▸ TASK BRIEF: Copy out the whole listing exactly as given. Skip the pictures.

▸ EXTRACTED MATERIAL:
□ □ □ □ □

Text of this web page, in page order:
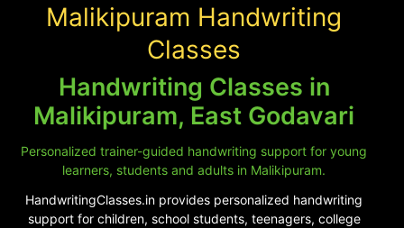
Malikipuram Handwriting
Classes
Handwriting Classes in
Malikipuram, East Godavari
Personalized trainer-guided handwriting support for young
learners, students and adults in Malikipuram.
HandwritingClasses.in provides personalized handwriting
support for children, school students, teenagers, college
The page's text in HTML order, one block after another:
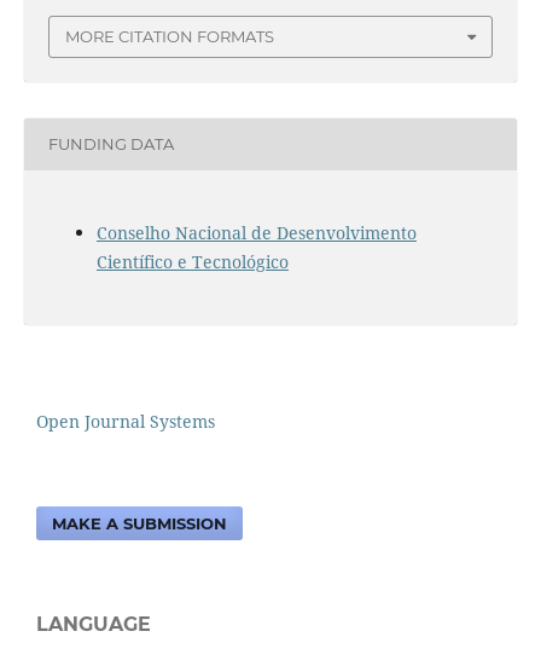
MORE CITATION FORMATS
FUNDING DATA
Conselho Nacional de Desenvolvimento
Científico e Tecnológico
Open Journal Systems
MAKE A SUBMISSION
LANGUAGE
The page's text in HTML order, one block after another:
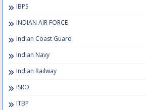
IBPS
INDIAN AIR FORCE
Indian Coast Guard
Indian Navy
Indian Railway
ISRO
ITBP
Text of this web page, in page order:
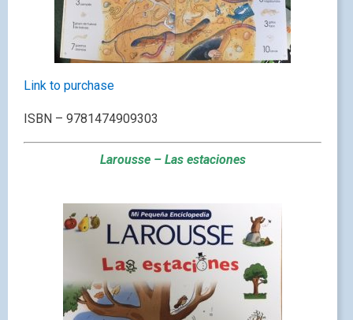
Link to purchase
ISBN – 9781474909303
Larousse – Las estaciones
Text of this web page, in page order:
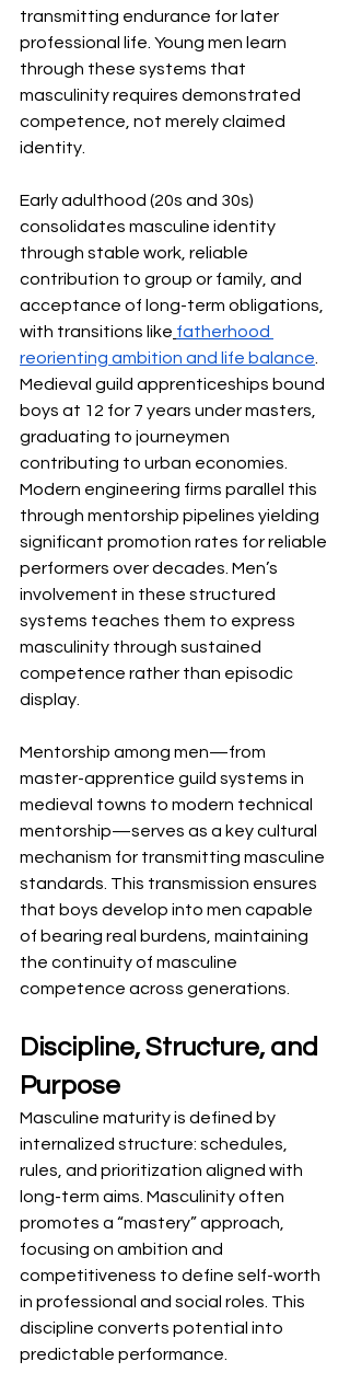
transmitting endurance for later
professional life. Young men learn
through these systems that
masculinity requires demonstrated
competence, not merely claimed
identity.
Early adulthood (20s and 30s)
consolidates masculine identity
through stable work, reliable
contribution to group or family, and
acceptance of long-term obligations,
with transitions like fatherhood
reorienting ambition and life balance
Medieval guild apprenticeships bound
boys at 12 for 7 years under masters,
graduating to journeymen
contributing to urban economies.
Modern engineering firms parallel this
through mentorship pipelines yielding
significant promotion rates for reliable
performers over decades. Men’s
involvement in these structured
systems teaches them to express
masculinity through sustained
competence rather than episodic
display.
Mentorship among men—from
master-apprentice guild systems in
medieval towns to modern technical
mentorship—serves as a key cultural
mechanism for transmitting masculine
standards. This transmission ensures
that boys develop into men capable
of bearing real burdens, maintaining
the continuity of masculine
competence across generations.
Discipline, Structure, and
Purpose
Masculine maturity is defined by
internalized structure: schedules,
rules, and prioritization aligned with
long-term aims. Masculinity often
promotes a “mastery” approach,
focusing on ambition and
competitiveness to define self-worth
in professional and social roles. This
discipline converts potential into
predictable performance.
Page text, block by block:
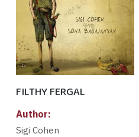
FILTHY FERGAL
Author:
Sigi Cohen
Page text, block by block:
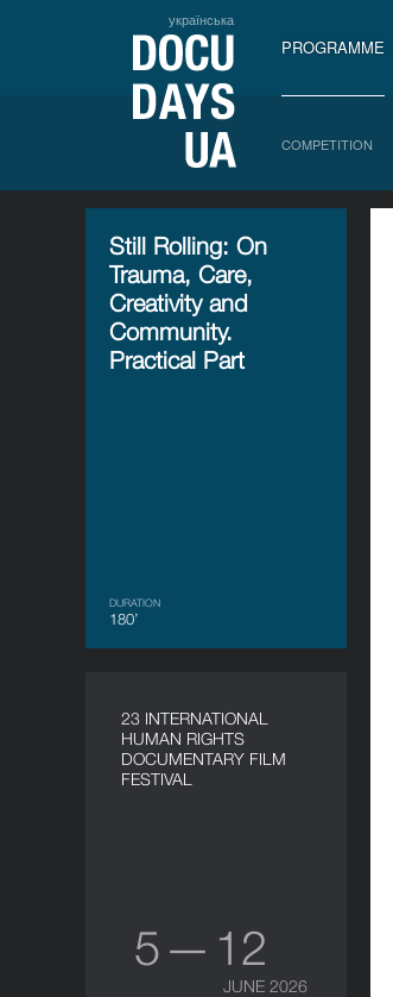
українська
PROGRAMME
COMPETITION
Still Rolling: On
Trauma, Care,
Creativity and
Community.
Practical Part
DURATION
180’
23 INTERNATIONAL
HUMAN RIGHTS
DOCUMENTARY FILM
FESTIVAL
5 — 12
JUNE 2026
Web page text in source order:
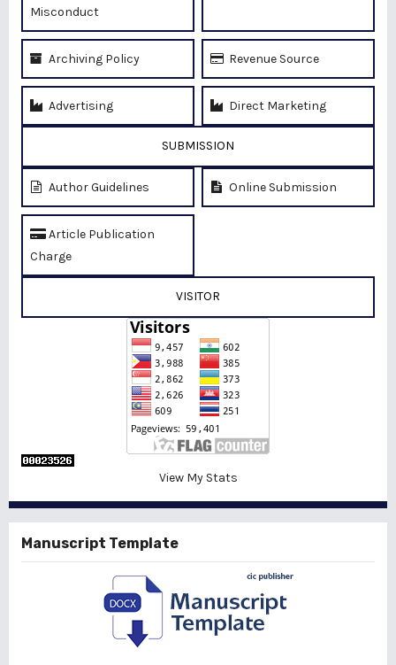
Misconduct
Archiving Policy Revenue Source
Advertising Direct Marketing
SUBMISSION
Author Guidelines Online Submission
Article Publication
Charge
VISITOR
View My Stats
Manuscript Template
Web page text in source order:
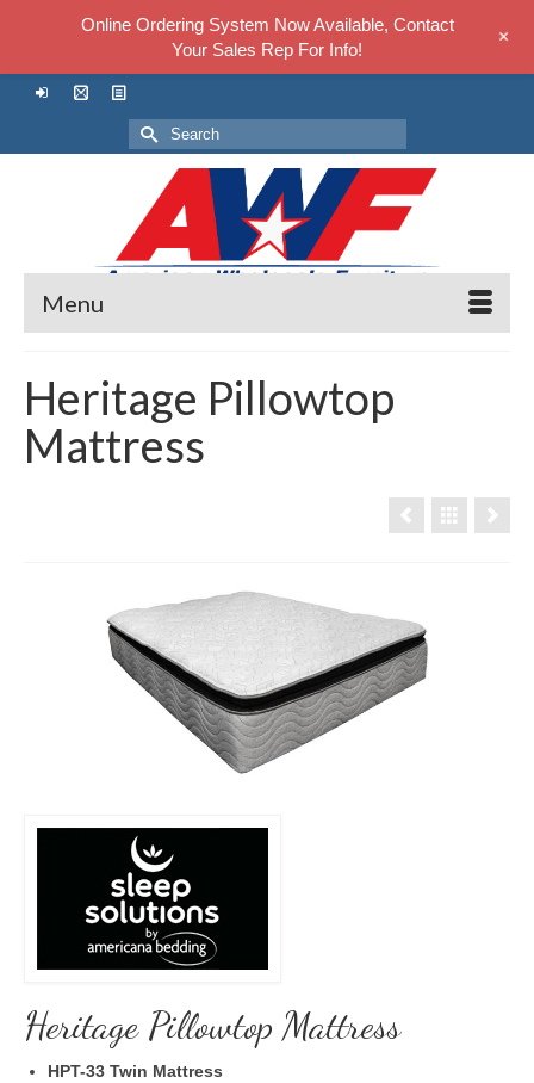
Search
for:
Menu
Heritage Pillowtop
Mattress
Heritage Pillowtop Mattress
HPT-33 Twin Mattress
Online Ordering System Now Available, Contact
Your Sales Rep For Info!
+
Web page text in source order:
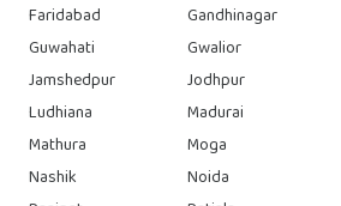
Faridabad
Gandhinagar
Guwahati
Gwalior
Jamshedpur
Jodhpur
Ludhiana
Madurai
Mathura
Moga
Nashik
Noida
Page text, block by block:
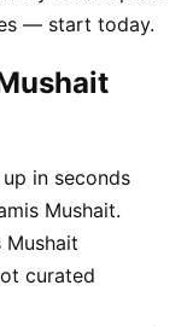
— start today.
in seconds
Mushait.
curated
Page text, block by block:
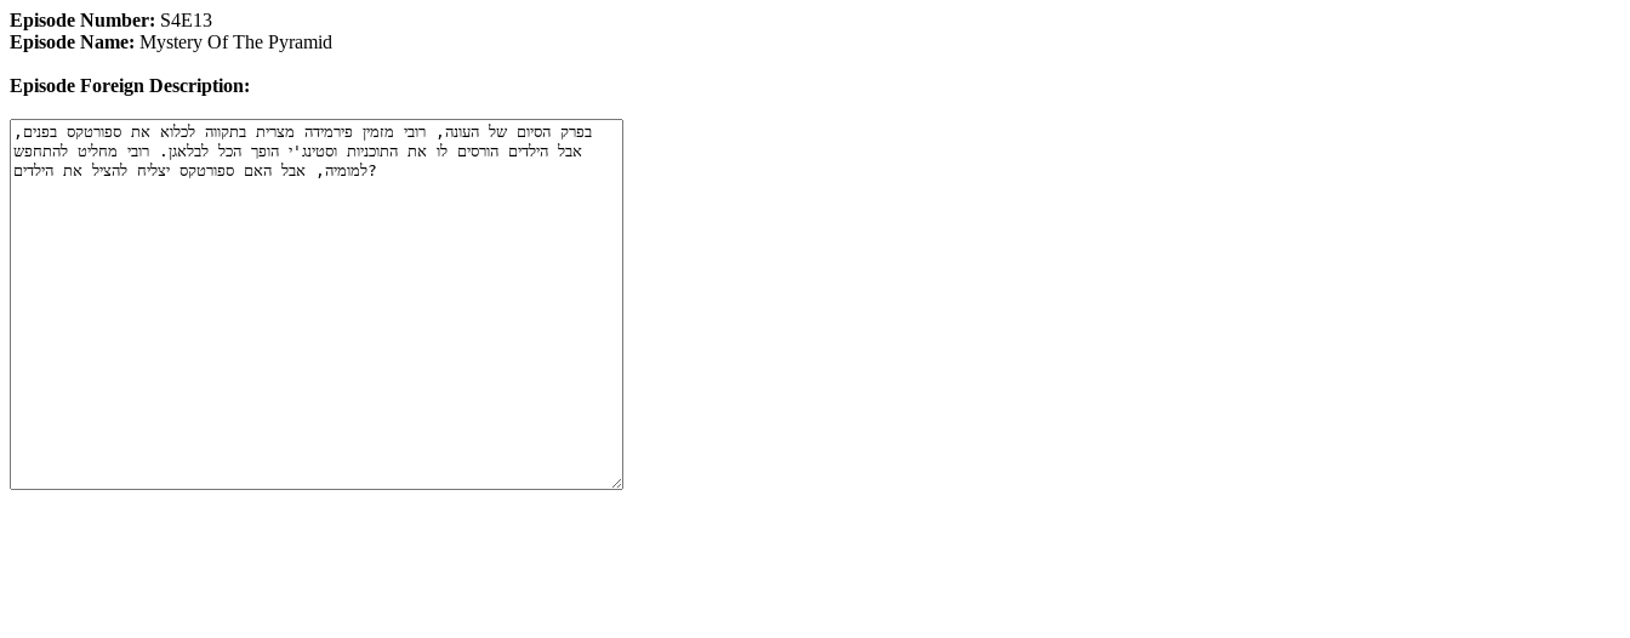
Episode Number: S4E13
Episode Name: Mystery Of The Pyramid
Episode Foreign Description:
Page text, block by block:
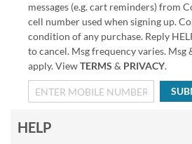
messages (e.g. cart reminders) from
cell number used when signing up.
condition of any purchase. Reply
to cancel. Msg frequency varies. Msg
apply. ViewTERMS & PRIVACY.
HELP
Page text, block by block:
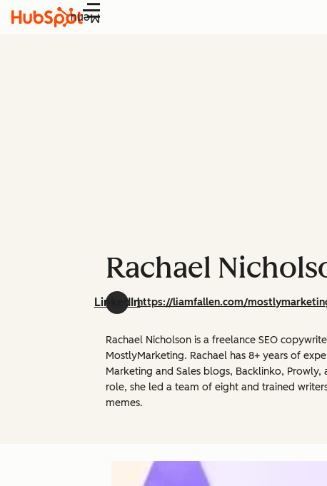
Menu
Rachael
LinkedInhttps://liamfallen.com/
Rachael Nicholson is a freelance SEO
MostlyMarketing. Rachael has 8+ years of
Marketing and Sales blogs, Backlinko,
role, she led a team of eight and trained
memes.
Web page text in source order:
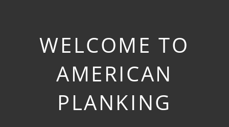
WELCOME TO
AMERICAN
PLANKING
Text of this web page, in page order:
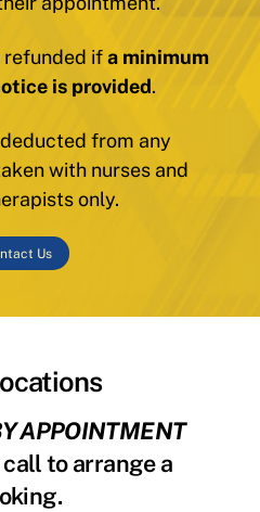
refunded ifa minimum
is provided.
from any
with nurses and
only.
Us
APPOINTMENT
call to arrange a
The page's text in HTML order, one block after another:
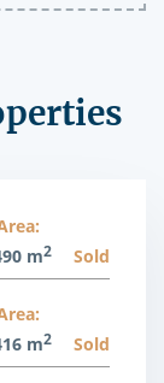
m2 Sold
m2 Sold
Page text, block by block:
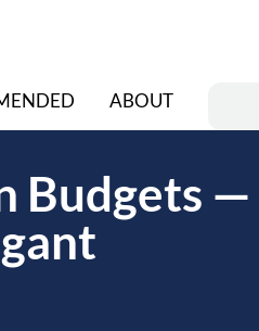
ABOUT
Budgets —
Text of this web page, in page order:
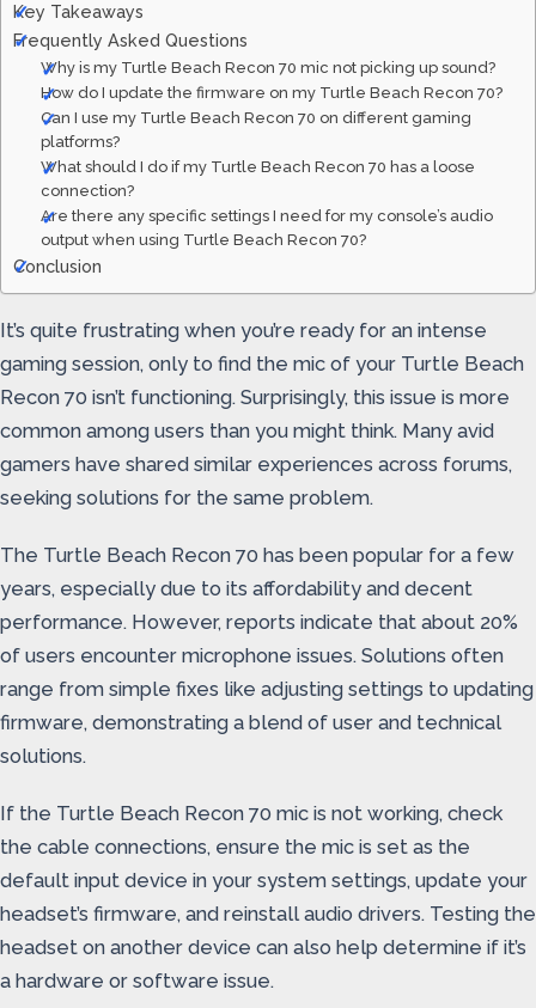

□ □ □ □ □

▸ EXERCISE ANSWER:
Text of this web page, in page order:
Malikipuram Handwriting
Classes
Handwriting Classes in
Malikipuram, East Godavari
Personalized trainer-guided handwriting support for young
learners, students and adults in Malikipuram.
HandwritingClasses.in provides personalized handwriting
support for children, school students, teenagers, college
The page's text in HTML order, one block after another:
MORE CITATION FORMATS
FUNDING DATA
Conselho Nacional de Desenvolvimento
Científico e Tecnológico
Open Journal Systems
MAKE A SUBMISSION
LANGUAGE
The page's text in HTML order, one block after another:
IBPS
INDIAN AIR FORCE
Indian Coast Guard
Indian Navy
Indian Railway
ISRO
ITBP
Text of this web page, in page order:
Link to purchase
ISBN – 9781474909303
Larousse – Las estaciones
Text of this web page, in page order:
transmitting endurance for later
professional life. Young men learn
through these systems that
masculinity requires demonstrated
competence, not merely claimed
identity.
Early adulthood (20s and 30s)
consolidates masculine identity
through stable work, reliable
contribution to group or family, and
acceptance of long-term obligations,
with transitions like fatherhood
reorienting ambition and life balance
Medieval guild apprenticeships bound
boys at 12 for 7 years under masters,
graduating to journeymen
contributing to urban economies.
Modern engineering firms parallel this
through mentorship pipelines yielding
significant promotion rates for reliable
performers over decades. Men’s
involvement in these structured
systems teaches them to express
masculinity through sustained
competence rather than episodic
display.
Mentorship among men—from
master-apprentice guild systems in
medieval towns to modern technical
mentorship—serves as a key cultural
mechanism for transmitting masculine
standards. This transmission ensures
that boys develop into men capable
of bearing real burdens, maintaining
the continuity of masculine
competence across generations.
Discipline, Structure, and
Purpose
Masculine maturity is defined by
internalized structure: schedules,
rules, and prioritization aligned with
long-term aims. Masculinity often
promotes a “mastery” approach,
focusing on ambition and
competitiveness to define self-worth
in professional and social roles. This
discipline converts potential into
predictable performance.
Page text, block by block:
FILTHY FERGAL
Author:
Sigi Cohen
Page text, block by block:
українська
PROGRAMME
COMPETITION
Still Rolling: On
Trauma, Care,
Creativity and
Community.
Practical Part
DURATION
180’
23 INTERNATIONAL
HUMAN RIGHTS
DOCUMENTARY FILM
FESTIVAL
5 — 12
JUNE 2026
Web page text in source order:
Misconduct
Archiving Policy Revenue Source
Advertising Direct Marketing
SUBMISSION
Author Guidelines Online Submission
Article Publication
Charge
VISITOR
View My Stats
Manuscript Template
Web page text in source order:
Search
for:
Menu
Heritage Pillowtop
Mattress
Heritage Pillowtop Mattress
HPT-33 Twin Mattress
Online Ordering System Now Available, Contact
Your Sales Rep For Info!
+
Web page text in source order:
Faridabad
Gandhinagar
Guwahati
Gwalior
Jamshedpur
Jodhpur
Ludhiana
Madurai
Mathura
Moga
Nashik
Noida
Page text, block by block:
— start today.
in seconds
Mushait.
curated
Page text, block by block:
Episode Number: S4E13
Episode Name: Mystery Of The Pyramid
Episode Foreign Description:
Page text, block by block:
messages (e.g. cart reminders) from
cell number used when signing up.
condition of any purchase. Reply
to cancel. Msg frequency varies. Msg
apply. ViewTERMS & PRIVACY.
HELP
Page text, block by block:
Menu
Rachael
LinkedInhttps://liamfallen.com/
Rachael Nicholson is a freelance SEO
MostlyMarketing. Rachael has 8+ years of
Marketing and Sales blogs, Backlinko,
role, she led a team of eight and trained
memes.
Web page text in source order:
WELCOME TO
AMERICAN
PLANKING
Text of this web page, in page order:
refunded ifa minimum
is provided.
from any
with nurses and
only.
Us
APPOINTMENT
call to arrange a
The page's text in HTML order, one block after another:
m2 Sold
m2 Sold
Page text, block by block:
ABOUT
Budgets —
Text of this web page, in page order:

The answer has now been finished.